§ Aim of the task:
Among the entries below, extract exactly the lines that run from the one with "IOSH (Institute of" through the one with "Interview with BBC Hereford and", both ends included.

(Beginning of Given records)

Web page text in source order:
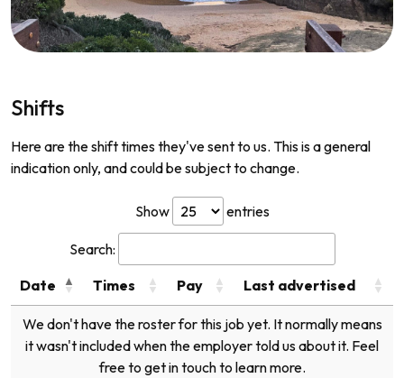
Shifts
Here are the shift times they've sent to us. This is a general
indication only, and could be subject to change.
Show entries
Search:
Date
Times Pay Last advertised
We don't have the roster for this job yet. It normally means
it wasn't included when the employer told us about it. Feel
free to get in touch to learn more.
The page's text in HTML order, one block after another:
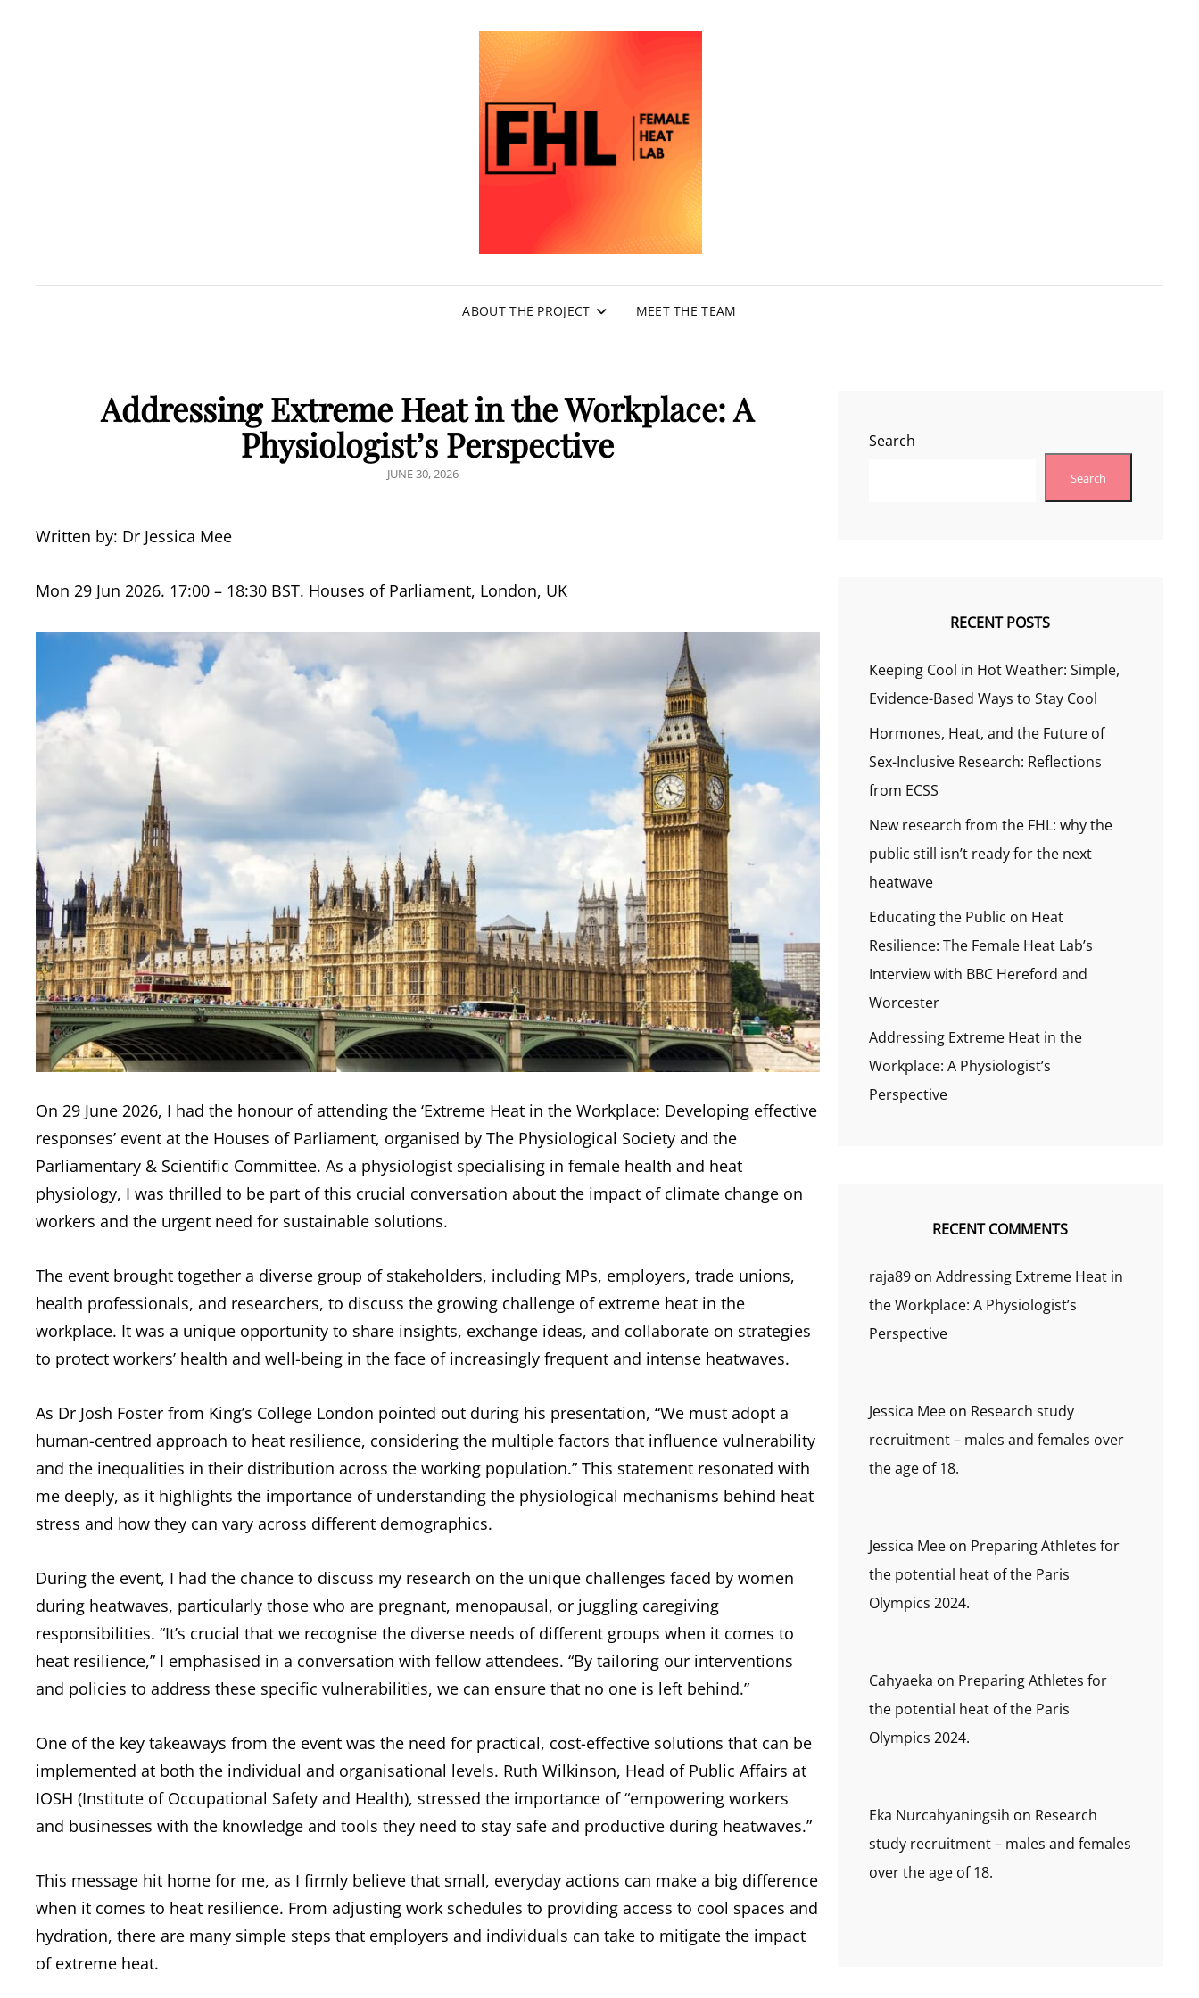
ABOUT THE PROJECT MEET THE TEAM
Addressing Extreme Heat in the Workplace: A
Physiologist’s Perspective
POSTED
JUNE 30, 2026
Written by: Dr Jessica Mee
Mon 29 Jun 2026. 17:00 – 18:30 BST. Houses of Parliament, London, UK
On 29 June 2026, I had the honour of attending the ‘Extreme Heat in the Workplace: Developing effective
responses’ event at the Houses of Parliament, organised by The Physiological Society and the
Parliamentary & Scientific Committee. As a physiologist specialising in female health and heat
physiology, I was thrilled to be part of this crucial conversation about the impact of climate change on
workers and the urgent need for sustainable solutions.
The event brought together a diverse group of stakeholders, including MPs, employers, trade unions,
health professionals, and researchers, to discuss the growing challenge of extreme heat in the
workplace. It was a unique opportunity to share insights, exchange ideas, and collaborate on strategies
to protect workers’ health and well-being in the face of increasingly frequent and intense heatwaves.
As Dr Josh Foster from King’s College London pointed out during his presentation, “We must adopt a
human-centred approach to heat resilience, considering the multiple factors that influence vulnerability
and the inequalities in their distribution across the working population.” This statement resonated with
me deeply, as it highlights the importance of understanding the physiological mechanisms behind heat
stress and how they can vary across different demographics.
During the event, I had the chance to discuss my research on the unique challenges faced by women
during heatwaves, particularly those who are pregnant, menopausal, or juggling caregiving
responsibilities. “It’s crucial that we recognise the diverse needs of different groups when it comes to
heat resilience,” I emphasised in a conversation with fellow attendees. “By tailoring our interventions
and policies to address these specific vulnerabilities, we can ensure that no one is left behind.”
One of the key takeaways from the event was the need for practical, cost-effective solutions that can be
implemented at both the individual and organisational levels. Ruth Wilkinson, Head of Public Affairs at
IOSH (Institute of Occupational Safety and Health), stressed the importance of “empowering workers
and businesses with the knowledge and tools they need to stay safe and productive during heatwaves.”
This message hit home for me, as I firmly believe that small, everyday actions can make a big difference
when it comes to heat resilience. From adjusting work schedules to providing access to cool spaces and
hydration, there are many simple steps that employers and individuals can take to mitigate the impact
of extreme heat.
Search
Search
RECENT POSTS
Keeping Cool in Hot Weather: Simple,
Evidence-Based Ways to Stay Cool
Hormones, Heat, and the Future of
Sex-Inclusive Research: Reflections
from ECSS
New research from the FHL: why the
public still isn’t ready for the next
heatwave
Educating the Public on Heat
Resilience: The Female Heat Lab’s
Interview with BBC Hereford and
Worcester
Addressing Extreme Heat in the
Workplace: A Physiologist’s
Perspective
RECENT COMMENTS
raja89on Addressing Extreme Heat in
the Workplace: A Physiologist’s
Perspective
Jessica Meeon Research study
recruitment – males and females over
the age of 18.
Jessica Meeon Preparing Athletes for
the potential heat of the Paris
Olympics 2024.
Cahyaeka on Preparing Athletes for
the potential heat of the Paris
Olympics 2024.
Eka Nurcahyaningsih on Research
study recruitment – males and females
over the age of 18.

(End of Given records)

§ Solution below:
IOSH (Institute of Occupational Safety and Health), stressed the importance of “empowering workers
and businesses with the knowledge and tools they need to stay safe and productive during heatwaves.”
This message hit home for me, as I firmly believe that small, everyday actions can make a big difference
when it comes to heat resilience. From adjusting work schedules to providing access to cool spaces and
hydration, there are many simple steps that employers and individuals can take to mitigate the impact
of extreme heat.
Search
Search
RECENT POSTS
Keeping Cool in Hot Weather: Simple,
Evidence-Based Ways to Stay Cool
Hormones, Heat, and the Future of
Sex-Inclusive Research: Reflections
from ECSS
New research from the FHL: why the
public still isn’t ready for the next
heatwave
Educating the Public on Heat
Resilience: The Female Heat Lab’s
Interview with BBC Hereford and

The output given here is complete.